>>>

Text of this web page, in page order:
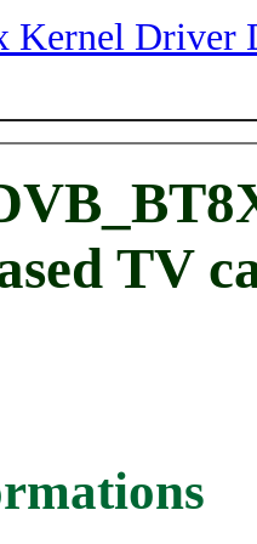
Kernel Driver
TV
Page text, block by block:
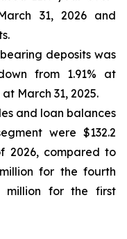
31, 2026 and
deposits was
from 1.91% at
March 31, 2025.
and loan balances
were $132.2
2026, compared to
for the fourth
million for the first

<<<

# [TASK ITEM]
Pictures stay out; everything else in the records above gets copied exactly.

# [THE COMPLETED TASK]
Text of this web page, in page order:
Kernel Driver
TV
Page text, block by block:
31, 2026 and
deposits was
from 1.91% at
March 31, 2025.
and loan balances
were $132.2
2026, compared to
for the fourth
million for the first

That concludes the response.